Of course, this is a novel in which every thesis is accompanied by its antithesis, and so a persuasive case counter to the above could be made on behalf, let us say, of J.T. But what is important to realise is that readers are not only openly encouraged (by the way the novel is structured) to enter into the ‘debate’, they are also made to reflect on the terms of their own preference.

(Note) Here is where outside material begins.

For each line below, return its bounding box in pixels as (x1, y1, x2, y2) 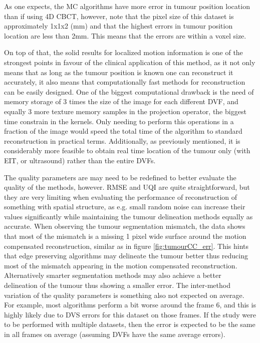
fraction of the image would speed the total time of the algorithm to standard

This, again, is a Brechtian feature of Outside the House of Baal: the novel is designed to bring readers face to face with their own presuppositions and hidden value systems. Moreover, it contextualises these, showing them to be not uniquely personal to its readers, but rather embedded in a specific period and social background. In other words, like Brecht’s plays, the novel not only shows us ‘history’, it leads us to experience ourselves as historical beings. So, for instance, our sneaking preference for J.T. (or, alternately, for Lydia) is represented to us by the noncommittal text in a manner which makes clear the social origins and ramifications of our judgement. The novel deals as equivocally with time as it does with the main characters, refusing to let the past entirely get the better of the present, or the present of the past. The title would seem to endorse J.T.’s view of contemporary Wales as pub-and-club land, but even in the matter of drink the inhabitants of the past seem scarcely more abstemious than those of the present, and J.T.’s fierce hostility to the ‘House of Baal’ is understandable in view of his alcoholic father. When an aged Pa querulously complains about the new maid, Kate reminds him of the sharp practices of Mary Parry Rice in the old days. The advances made in medicine are emphasised, and J.T. himself is impatient with the nostalgic maunderings of Henry Bowen, with his lament for the loss of law and order and his complaint about the disrespect of the young. But at the same time, J.T. cannot suppress a pang when he realises the young photographer with the pigeon on his shoulder has no idea that the dove is the symbol of the Holy Spirit.